Однако она все еще колебалась. Но когда ее любовник Водрейль узнал об этом, то настоял на том, чтобы она приняла этот пост. Я часто спрашивала ее, что же произошло между ними. Она как-то заявила, что он внушает ей ужас — ужас и в то же время восторг. В общем, Габриелла заняла пост гувернантки моих детей. Теперь я знаю о том, что дружба между мной и Габриеллой явилась одной из главных причин недовольства мною. Как странно! В действительности наша дружба была так прекрасна — нежная дружба двух женщин, у которых так много общего, что объединяло их! Что в этом плохого? И все же наша привязанность друг к другу была неправильно истолкована. Я не имею в виду те злобные сплетни, которые вызывала наша симпатия друг к другу. На меня и моих друзей всегда клеветали. Я не обращала на всю эту болтовню никакого внимания — ведь это было так смешно! Но ее семья оказалась крайне амбициозной. Я убедила Луи присвоить мужу Габриеллы титул герцога. Это означало, что она получала droit au tabouret [103] Право на табурет (фр.).
, что давало ее семье право постоянно предлагать своих членов на замещение тех или иных вакансий при дворе. К тому же этой семье теперь регулярно выплачивались огромные суммы из все уменьшающейся государственной казны.
О, деньги!
Как-то раз одним чудесным июньским днем я сидела в своих украшенных позолотой апартаментах и играла на клавесине. Но мои мысли были далеки от музыки. Я размышляла о том, что старею. Ведь мне было уже почти двадцать восемь лет! В декабре моей дочурке должно было исполниться пять лет, а маленькому дофину — два года в октябре.

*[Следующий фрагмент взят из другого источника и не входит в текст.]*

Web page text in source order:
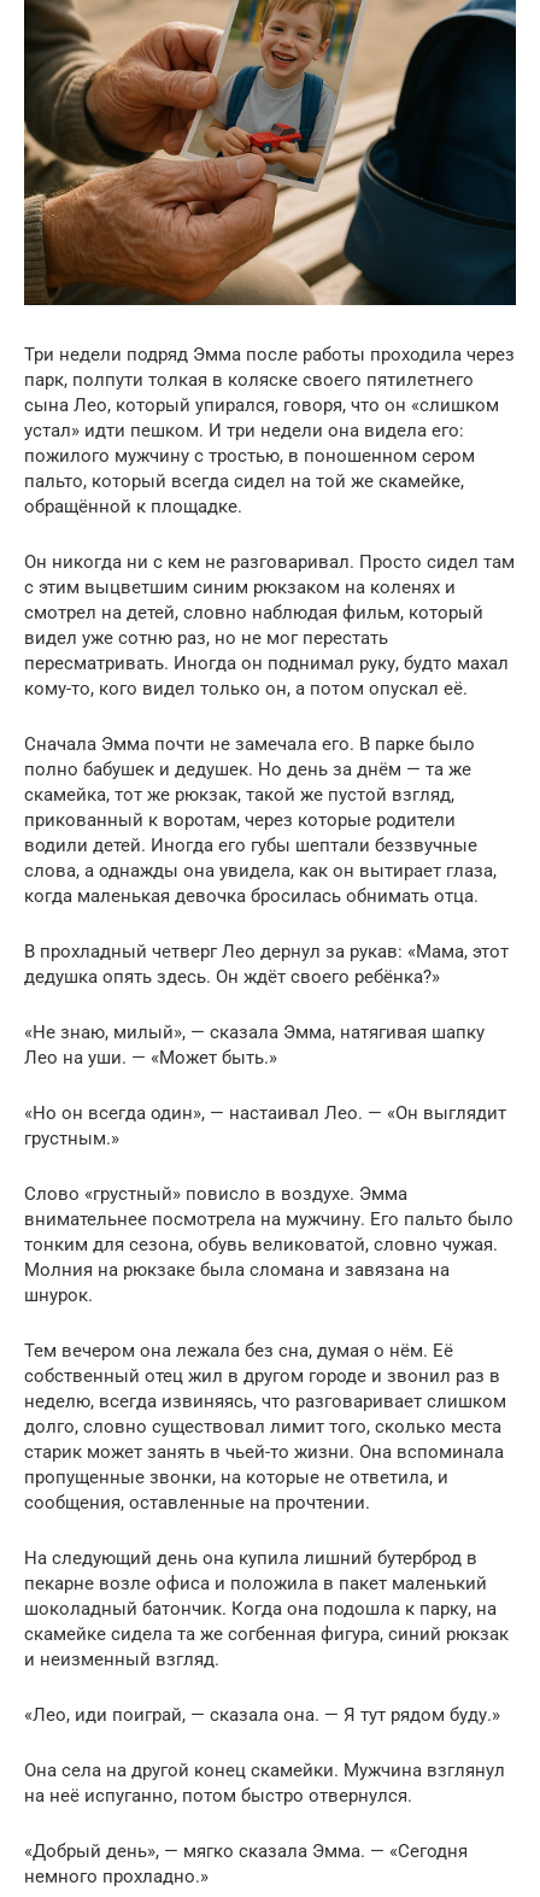
Три недели подряд Эмма после работы проходила через
парк, полпути толкая в коляске своего пятилетнего
сына Лео, который упирался, говоря, что он «слишком
устал» идти пешком. И три недели она видела его:
пожилого мужчину с тростью, в поношенном сером
пальто, который всегда сидел на той же скамейке,
обращённой к площадке.
Он никогда ни с кем не разговаривал. Просто сидел там
с этим выцветшим синим рюкзаком на коленях и
смотрел на детей, словно наблюдая фильм, который
видел уже сотню раз, но не мог перестать
пересматривать. Иногда он поднимал руку, будто махал
кому-то, кого видел только он, а потом опускал её.
Сначала Эмма почти не замечала его. В парке было
полно бабушек и дедушек. Но день за днём — та же
скамейка, тот же рюкзак, такой же пустой взгляд,
прикованный к воротам, через которые родители
водили детей. Иногда его губы шептали беззвучные
слова, а однажды она увидела, как он вытирает глаза,
когда маленькая девочка бросилась обнимать отца.
В прохладный четверг Лео дернул за рукав: «Мама, этот
дедушка опять здесь. Он ждёт своего ребёнка?»
«Не знаю, милый», — сказала Эмма, натягивая шапку
Лео на уши. — «Может быть.»
«Но он всегда один», — настаивал Лео. — «Он выглядит
грустным.»
Слово «грустный» повисло в воздухе. Эмма
внимательнее посмотрела на мужчину. Его пальто было
тонким для сезона, обувь великоватой, словно чужая.
Молния на рюкзаке была сломана и завязана на
шнурок.
Тем вечером она лежала без сна, думая о нём. Её
собственный отец жил в другом городе и звонил раз в
неделю, всегда извиняясь, что разговаривает слишком
долго, словно существовал лимит того, сколько места
старик может занять в чьей-то жизни. Она вспоминала
пропущенные звонки, на которые не ответила, и
сообщения, оставленные на прочтении.
На следующий день она купила лишний бутерброд в
пекарне возле офиса и положила в пакет маленький
шоколадный батончик. Когда она подошла к парку, на
скамейке сидела та же согбенная фигура, синий рюкзак
и неизменный взгляд.
«Лео, иди поиграй, — сказала она. — Я тут рядом буду.»
Она села на другой конец скамейки. Мужчина взглянул
на неё испуганно, потом быстро отвернулся.
«Добрый день», — мягко сказала Эмма. — «Сегодня
немного прохладно.»

Ах, вздыхала я в душе, как жаль, что мне уже так много лет! Мной овладела печаль. Я не могла представить себя старой. Что я буду делать, когда не смогу больше танцевать, играть и выступать на сцене?
Устраивать браки своих детей? Отдать мою любимую доченьку какому-нибудь монарху из далекой страны? При мысли об этом меня охватила дрожь. Боже, сделай так, чтобы я никогда не состарилась!

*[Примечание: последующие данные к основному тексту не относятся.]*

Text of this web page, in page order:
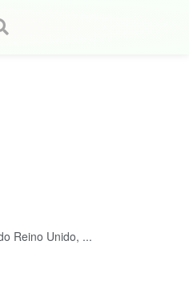
Reino Unido, ...
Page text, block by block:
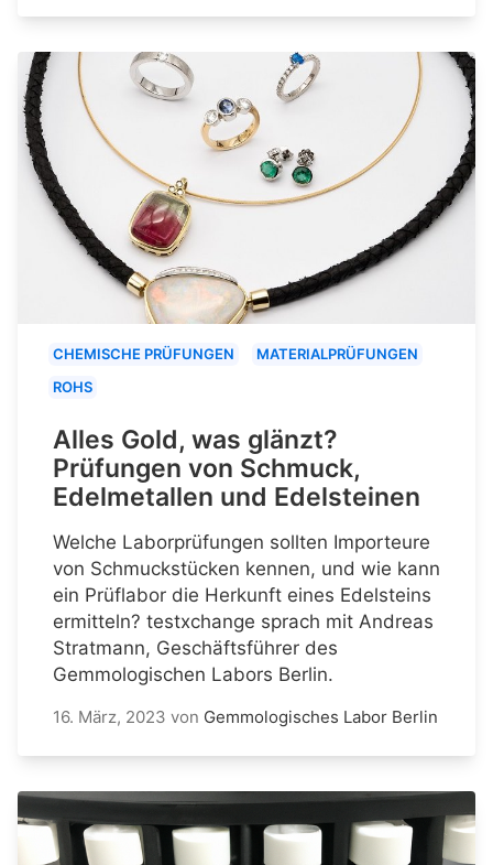
CHEMISCHE PRÜFUNGEN
MATERIALPRÜFUNGEN
ROHS
Alles Gold, was glänzt?
Prüfungen von Schmuck,
Edelmetallen und Edelsteinen
Welche Laborprüfungen sollten Importeure
von Schmuckstücken kennen, und wie kann
ein Prüflabor die Herkunft eines Edelsteins
ermitteln? testxchange sprach mit Andreas
Stratmann, Geschäftsführer des
Gemmologischen Labors Berlin.
16. März, 2023 von Gemmologisches Labor Berlin

За дверью послышался шорох.
Я подняла взгляд от клавесина и сделала знак принцессе де Ламбаль, чтобы она узнала, кто желал войти ко мне.

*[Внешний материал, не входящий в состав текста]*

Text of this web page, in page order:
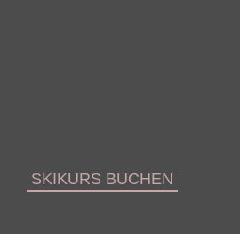
SKIKURS BUCHEN

Это был швейцар, который хотел доложить о посетителе.
Я вздрогнула, увидев в дверном проеме… его. Он выглядел намного старше, чем прежде, но от этого ничуть не стал менее привлекательным.
Мне даже показалось, что он стал каким-то еще более необыкновенным, чем раньше.
Итак, ко мне приближался граф Аксель де Ферсен. Я поднялась и протянула ему руку. Он взял ее и поцеловал.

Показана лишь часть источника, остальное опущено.